- [What the exercise asks]: From the listing below, extract every line containing "invasive".
*** Source material ***
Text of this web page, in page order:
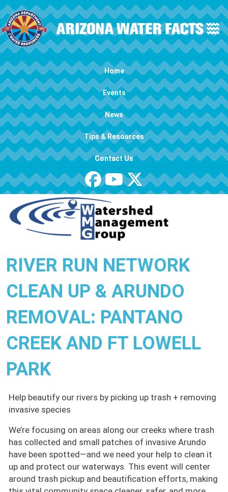
Skip to main content
Main navigation Home
Events
News
Tips & Resources
Contact Us
RIVER RUN NETWORK
CLEAN UP & ARUNDO
REMOVAL: PANTANO
CREEK AND FT LOWELL
PARK
Help beautify our rivers by picking up trash + removing
invasive species
We’re focusing on areas along our creeks where trash
has collected and small patches of invasive Arundo
have been spotted—and we need your help to clean it
up and protect our waterways. This event will center
around trash pickup and beautification efforts, making
***
- [Response]:
invasive species
has collected and small patches of invasive Arundo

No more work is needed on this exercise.